▶ Work order:
Count every line of the data that includes "from". State only the number.

▶ Data extracts:

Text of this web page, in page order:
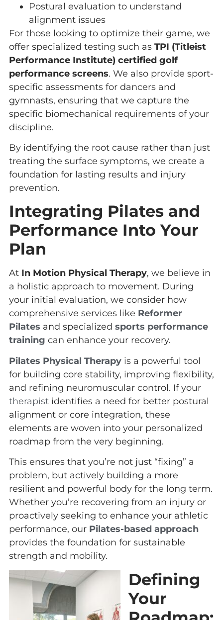
Postural evaluation to understand
alignment issues
For those looking to optimize their game, we
offer specialized testing such as TPI (Titleist
Performance Institute) certified golf
performance screens. We also provide sport-
specific assessments for dancers and
gymnasts, ensuring that we capture the
specific biomechanical requirements of your
discipline.
By identifying the root cause rather than just
treating the surface symptoms, we create a
foundation for lasting results and injury
prevention.
Integrating Pilates and
Performance Into Your
Plan
At In Motion Physical Therapy, we believe in
a holistic approach to movement. During
your initial evaluation, we consider how
comprehensive services like Reformer
Pilates and specialized sports performance
training can enhance your recovery.
Pilates Physical Therapyis a powerful tool
for building core stability, improving flexibility,
and refining neuromuscular control. If your
therapistidentifies a need for better postural
alignment or core integration, these
elements are woven into your personalized
roadmap from the very beginning.
This ensures that you’re not just “fixing” a
problem, but actively building a more
resilient and powerful body for the long term.
Whether you’re recovering from an injury or
proactively seeking to enhance your athletic
performance, our Pilates-based approach
provides the foundation for sustainable
strength and mobility.
Defining
Your
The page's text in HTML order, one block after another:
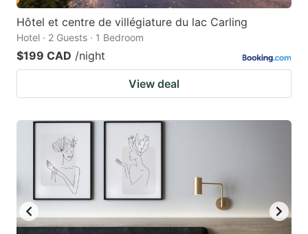
Hôtel et centre de villégiature du lac Carling
Hotel · 2 Guests · 1 Bedroom
$199 CAD /night
View deal
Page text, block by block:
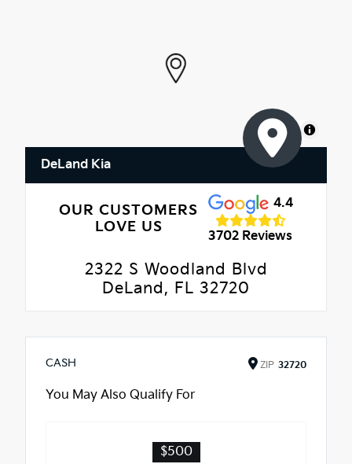
MapLibre
DeLand Kia
OUR CUSTOMERS
LOVE US
4.4
3702 Reviews
2322 S Woodland Blvd
DeLand, FL 32720
CASH ZIP 32720
You May Also Qualify For
$500
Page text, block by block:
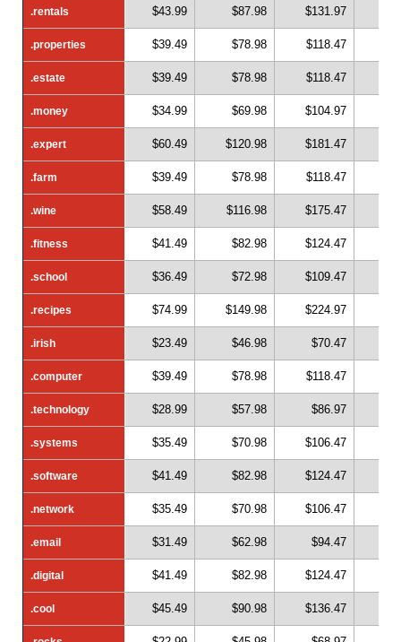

▶ Response area:
2